As technology becomes increasingly important for successful business operations, the value of a strong cyber liability insurance policy continues to grow. The continued rise in the amount of information stored and transferred electronically has resulted in a remarkable increase in the potential exposures facing businesses.
In an age where a stolen laptop or data breach can instantly compromise the personal data of thousands of customers, protecting your business from cyber liability is just as important as some of the more traditional exposures businesses account for in their commercial general liability policies.
Claims Scenario: Outsourcing Gone Wrong
The company: A national construction company that outsources some of its cyber security protections
The challenge: A construction firm partnered with a third-party cloud service provider in order to store customer information. While this service helped the company save on server costs, the third-party firm suffered a data breach.
As a result, the construction firm had to notify 10,000 of its customers and was forced to pay nearly $200,000 in incident investigation costs. The incident was made worse by the fact that the firm did not have a document retention procedure, which complicated the incident response process.
Cyber liability insurance in action: Following a data breach or other cyber event, the right policy can help organizations recoup a number of key costs. Specifically, cyber liability policies often cover investigation and forensics expenses—expenses that can easily bankrupt smaller firms who forgo coverage.
What’s more, when third parties are involved, managing litigation concerns can be a challenge. By using cyber liability insurance, organizations have access to legal professionals well-versed in cyber lawsuits and response.
Claims Scenario: Pardon the Interruption
The company: An online retail store that relies heavily on e-commerce
The challenge: A small-sized, online retailer partnered with a data centre to host its website and store its data. This is not uncommon, as many small businesses don’t have the IT infrastructure to host products, process payments and fulfil orders on-site.

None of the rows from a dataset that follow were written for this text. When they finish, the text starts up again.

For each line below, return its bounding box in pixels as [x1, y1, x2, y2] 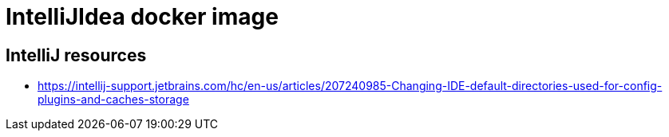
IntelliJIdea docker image [6, 3, 279, 30]
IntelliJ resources [6, 45, 147, 65]
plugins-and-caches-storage [38, 92, 189, 107]

Unfortunately, the data centre was targeted in a distributed denial-of-service (DDoS) attack. As a result of this attack, the retailer’s website went down for several days. While functionality was eventually restored, business interruption costs from lost sales and website downtime was over $165,000.
Cyber liability insurance in action: DDoS attacks are one of many weapons cyber criminals use to infiltrate and disrupt businesses. These attacks can impact any organization that owns a website, regardless of where it’s hosted.
Cyber liability insurance is one of the only protections organizations have against costly DDoS attacks and similar disruptions. This is because cyber policies offer business interruption loss reimbursement. Following a disruption caused by a cyber event, policies kick in and help organizations recover from any financial losses.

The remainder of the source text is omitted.